As at 30 September 2010, the Subsidiaries, Elite Service LLC and Piaty Element LLC, had, in the Company’s management accounts which have been reviewed by the Board, net liability and net asset values of USD 2.46 million (negative) and USD 1.63 million respectively. As development sites, the Properties are non profit generative and, accordingly, the Board believes that the Disposal will have an immaterial impact on the Company’s ongoing working capital position in the short to medium term.

As announced on 16 June 2010, the Company has not been able to produce audited financial statements for the year ended 31 December 2009 or interim financial statements for the six months ended 30 June 2010 (together, the “Financial Reports”), which is why the Company has used the 30 June 2009 property valuation and the 30 September 2010 management accounts. The Financial Reports are expected to be published, should the Financing complete, shortly after such completion.
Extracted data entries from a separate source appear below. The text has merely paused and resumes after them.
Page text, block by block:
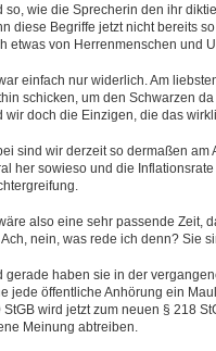
so, wie die Sprecherin den ihr
diese Begriffe jetzt nicht bereits
etwas von Herrenmenschen und
einfach nur widerlich. Am
schicken, um den Schwarzen
wir doch die Einzigen, die das
sind wir derzeit so dermaßen am
her sowieso und die
also eine sehr passende Zeit,
nein, was rede ich denn? Sie
gerade haben sie in der
jede öffentliche Anhörung ein
StGB wird jetzt zum neuen § 218
Meinung abtreiben.
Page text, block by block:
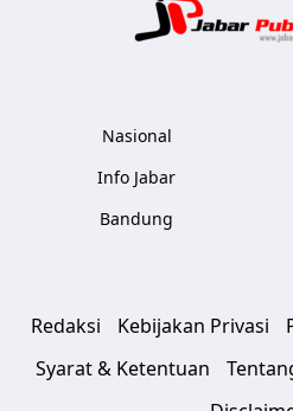
Nasional
Info Jabar
Bandung
Redaksi Kebijakan Privasi
Syarat & Ketentuan
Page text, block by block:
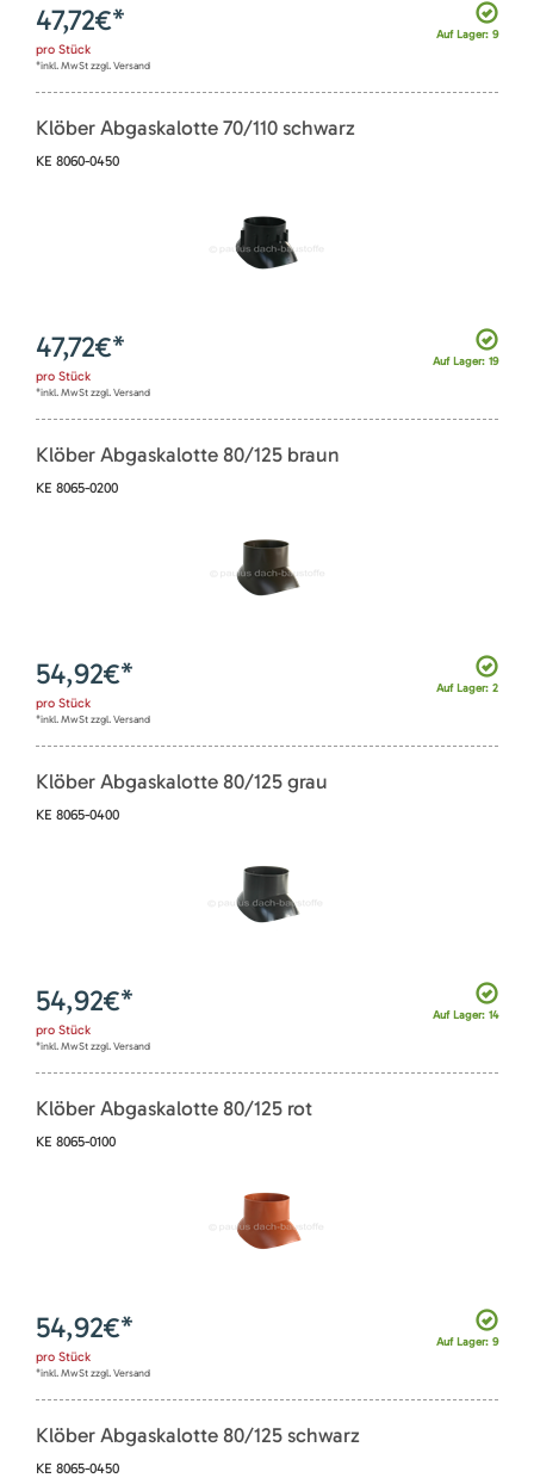
Auf Lager: 9
47,72€*
pro Stück
*inkl. MwSt zzgl. Versand
Klöber Abgaskalotte 70/110 schwarz
KE 8060-0450
Auf Lager: 19
47,72€*
pro Stück
*inkl. MwSt zzgl. Versand
Klöber Abgaskalotte 80/125 braun
KE 8065-0200
Auf Lager: 2
54,92€*
pro Stück
*inkl. MwSt zzgl. Versand
Klöber Abgaskalotte 80/125 grau
KE 8065-0400
Auf Lager: 14
54,92€*
pro Stück
*inkl. MwSt zzgl. Versand
Klöber Abgaskalotte 80/125 rot
KE 8065-0100
Auf Lager: 9
54,92€*
pro Stück
*inkl. MwSt zzgl. Versand
Klöber Abgaskalotte 80/125 schwarz
KE 8065-0450
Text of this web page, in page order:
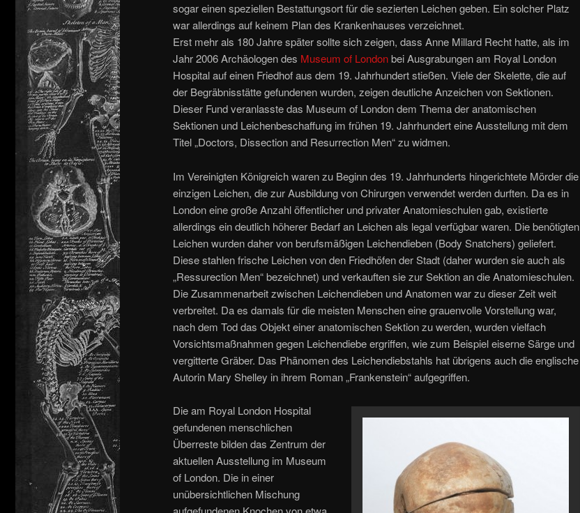
sogar einen speziellen Bestattungsort für die sezierten Leichen geben. Ein solcher Platz
war allerdings auf keinem Plan des Krankenhauses verzeichnet.
Erst mehr als 180 Jahre später sollte sich zeigen, dass Anne Millard Recht hatte, als im
Jahr 2006 Archäologen des Museum of Londonbei Ausgrabungen am Royal London
Hospital auf einen Friedhof aus dem 19. Jahrhundert stießen. Viele der Skelette, die auf
der Begräbnisstätte gefundenen wurden, zeigen deutliche Anzeichen von Sektionen.
Dieser Fund veranlasste das Museum of London dem Thema der anatomischen
Sektionen und Leichenbeschaffung im frühen 19. Jahrhundert eine Ausstellung mit dem
Titel „Doctors, Dissection and Resurrection Men“ zu widmen.
Im Vereinigten Königreich waren zu Beginn des 19. Jahrhunderts hingerichtete Mörder die
einzigen Leichen, die zur Ausbildung von Chirurgen verwendet werden durften. Da es in
London eine große Anzahl öffentlicher und privater Anatomieschulen gab, existierte
allerdings ein deutlich höherer Bedarf an Leichen als legal verfügbar waren. Die benötigten
Leichen wurden daher von berufsmäßigen Leichendieben (Body Snatchers) geliefert.
Diese stahlen frische Leichen von den Friedhöfen der Stadt (daher wurden sie auch als
„Ressurection Men“ bezeichnet) und verkauften sie zur Sektion an die Anatomieschulen.
Die Zusammenarbeit zwischen Leichendieben und Anatomen war zu dieser Zeit weit
verbreitet. Da es damals für die meisten Menschen eine grauenvolle Vorstellung war,
nach dem Tod das Objekt einer anatomischen Sektion zu werden, wurden vielfach
Vorsichtsmaßnahmen gegen Leichendiebe ergriffen, wie zum Beispiel eiserne Särge und
vergitterte Gräber. Das Phänomen des Leichendiebstahls hat übrigens auch die englische
Autorin Mary Shelley in ihrem Roman „Frankenstein“ aufgegriffen.
Die am Royal London Hospital
gefundenen menschlichen
Überreste bilden das Zentrum der
aktuellen Ausstellung im Museum
of London. Die in einer
unübersichtlichen Mischung
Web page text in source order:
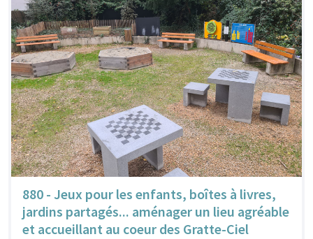
880 - Jeux pour les enfants, boîtes à livres,
jardins partagés... aménager un lieu agréable
et accueillant au coeur des Gratte-Ciel

Concurrently with execution of the SPAs and the Loan assignment, the Company and Dorvell have executed a put and call option deed (the “P&C”) which enables the Company to re-acquire the Subsidiaries and the Loan on or prior to 30 April 2011, in certain circumstances. In the event that the Financing completes, Dorvell is required to exercise the put option immediately.

The P&C options are exercisable at pricing levels which are at premia of 30 per cent. and 100 per cent. respectively (the “Premia”) (calculated on an annualised basis) to the Consideration plus certain transaction and other costs, including significant past due lease payments of Piaty Element LLC, incurred by Dorvell during the option period, which are expected to be c. USD 225,000. Accordingly, in monetary terms, the Premia represent maximum payments, in excess of the Consideration, by the Company to Dorvell of c. USD 198,000 in the event that the put option is exercised and c. USD 725,000 in the event that the call option is exercised, as the put and call option has a long stop date of 30 April 2011.

Negotiations between the Company and Renaissance regarding the Financing remain ongoing and further announcements will be made in due course with regard to both the Disposal and the Financing.

Lev Partzkhaladze (Chairman), commenting on the Disposal, said:

 “Given the current market conditions in Ukraine, this transaction initiates a significant milestone in the Company’s rehabilitation. The Board believes that the Disposal, combined with the P&C option, represents the best outcome for XXI Century as it should ensure the Company has sufficient funds to continue to operate until completion of the proposed Financing with Renaissance, publication of the Financial Reports and the resultant lifting of the Company’s current suspension from trading on AIM.”

Jaroslav Kinach (Board Director) further commented:

“This sale combined with the put and call option allows XXI Century to meet its pressing payment obligations, whilst retaining the Company’s ability to maintain the integrity of its asset portfolio in the event that a wider restructuring of the Company completes in the very near term.”